──────── INFORMATION ────────

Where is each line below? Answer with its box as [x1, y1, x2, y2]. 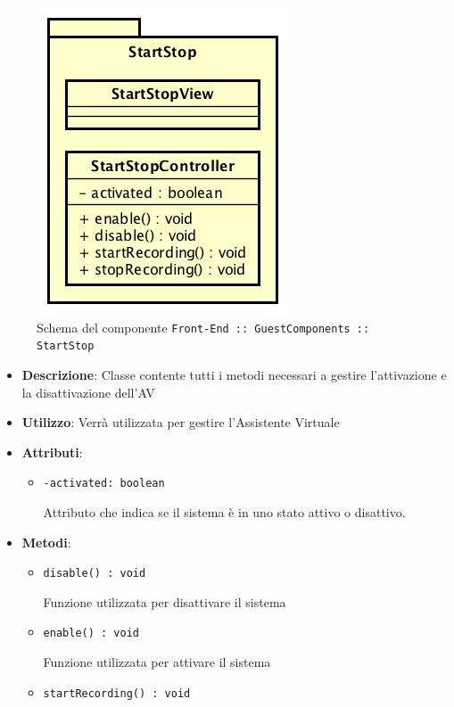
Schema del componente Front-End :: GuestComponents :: [37, 317, 370, 336]
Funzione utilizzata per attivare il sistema [43, 653, 271, 671]
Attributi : [21, 442, 83, 461]
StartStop [37, 340, 95, 353]
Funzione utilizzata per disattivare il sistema [43, 592, 286, 611]
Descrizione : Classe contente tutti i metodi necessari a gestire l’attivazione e [21, 365, 447, 383]
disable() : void [43, 567, 146, 580]
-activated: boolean [43, 477, 165, 490]
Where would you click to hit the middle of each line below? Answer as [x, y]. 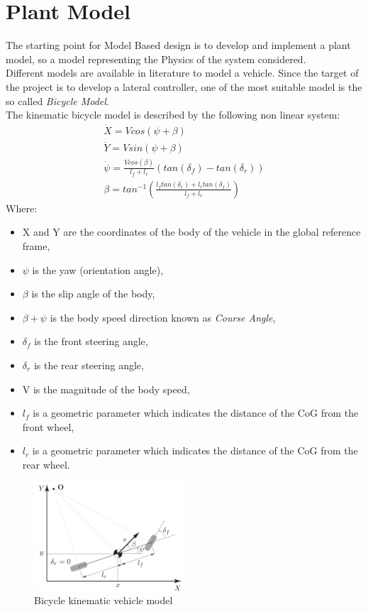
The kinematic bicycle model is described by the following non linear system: [173, 115]
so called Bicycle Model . [57, 100]
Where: [21, 208]
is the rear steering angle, [89, 365]
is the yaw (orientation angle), [98, 269]
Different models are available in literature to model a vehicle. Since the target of [182, 73]
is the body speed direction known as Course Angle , [163, 317]
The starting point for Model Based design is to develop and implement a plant [178, 45]
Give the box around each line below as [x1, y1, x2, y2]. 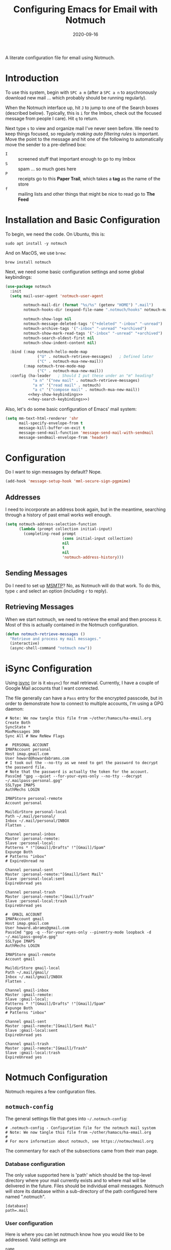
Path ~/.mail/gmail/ [5, 970, 49, 975]
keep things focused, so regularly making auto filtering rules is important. [5, 131, 159, 137]
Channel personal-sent [5, 868, 53, 873]
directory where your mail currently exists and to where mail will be [5, 1178, 146, 1184]
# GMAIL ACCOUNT [5, 912, 42, 917]
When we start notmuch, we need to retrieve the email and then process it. [5, 616, 162, 622]
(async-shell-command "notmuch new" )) [10, 646, 93, 651]
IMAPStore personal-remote [5, 796, 63, 801]
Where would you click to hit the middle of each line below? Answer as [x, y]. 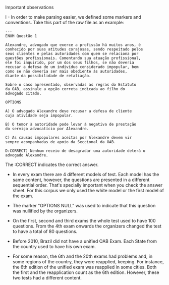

────────

• [TASK DESCRIPTION] Produce an exact reproduction of the listing above, limited to the lines starting at the line with "StartStop [37, 340, 95, 353]" and ending at the line with "Path ~/.mail/gmail/ [5, 970, 49, 975]", both kept, with every picture left out.

• [RESULT]
StartStop [37, 340, 95, 353]
Funzione utilizzata per disattivare il sistema [43, 592, 286, 611]
Descrizione : Classe contente tutti i metodi necessari a gestire l’attivazione e [21, 365, 447, 383]
disable() : void [43, 567, 146, 580]
-activated: boolean [43, 477, 165, 490]
Where would you click to hit the middle of each line below? Answer as [x, y]. 
The kinematic bicycle model is described by the following non linear system: [173, 115]
so called Bicycle Model . [57, 100]
Where: [21, 208]
is the rear steering angle, [89, 365]
is the yaw (orientation angle), [98, 269]
Different models are available in literature to model a vehicle. Since the target of [182, 73]
is the body speed direction known as Course Angle , [163, 317]
The starting point for Model Based design is to develop and implement a plant [178, 45]
Give the box around each line below as [x1, y1, x2, y2]. 
Path ~/.mail/gmail/ [5, 970, 49, 975]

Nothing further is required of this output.